P4. End of the Software Release Cycle. Operations must become a core competency. Google's or Yahoo!'s expertise in product development must be matched by an expertise in daily operations. So fundamental is the shift from software as artifact to software as service that the software will cease to perform unless it is maintained on a daily basis.
It's also no accident that scripting languages such as Perl, Python, PHP, and now Ruby, play such a large role at web 2.0 companies. Perl was famously described by Hassan Schroeder, Sun's first webmaster, as "the duct tape of the internet."
Users must be treated as co-developers, in a reflection of open source development practices (even if the software in question is unlikely to be released under an open source license).
P5. Lightweight Programming Models. RSS, SOAP, XML data over HTTP, REST, AJAX support lightweight programming models that allow for loosely coupled systems. Think syndication, not coordination. Design for hackability and remixability.
Moreover, when commodity components are abundant, you can create value simply by assembling them in novel or effective ways (Innovation in Assembly:).
P6. Software Above the Level of a Single Device. To date, iTunes is the best exemplar of this principle. This application seamlessly reaches from the handheld device to a massive web back-end, with the PC acting as a local cache and control station. There have been many previous attempts to bring web content to portable devices, but the iPod/iTunes combination is one of the first such applications designed from the ground up to span multiple devices. TiVo is another good example.

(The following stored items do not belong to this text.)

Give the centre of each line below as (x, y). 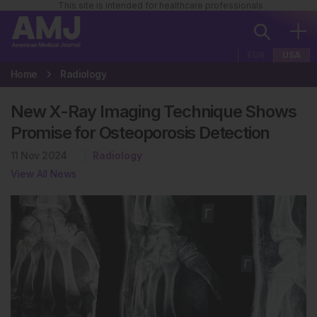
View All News (44, 174)
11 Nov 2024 (39, 155)
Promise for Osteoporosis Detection (140, 133)
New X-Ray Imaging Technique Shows (154, 111)
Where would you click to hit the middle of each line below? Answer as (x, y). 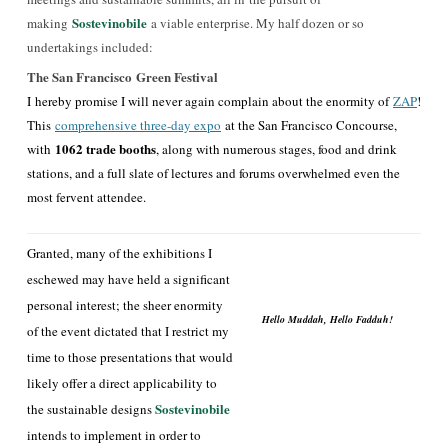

P7. Rich User Experiences. Ajax isn't a technology. It's really several technologies, each flourishing in its own right, coming together in powerful new ways. Ajax incorporates:
- standards-based presentation using XHTML and CSS;
- dynamic display and interaction using the Document Object Model;
- data interchange and manipulation using XML and XSLT;
- asynchronous data retrieval using XMLHttpRequest;
- and JavaScript binding everything together.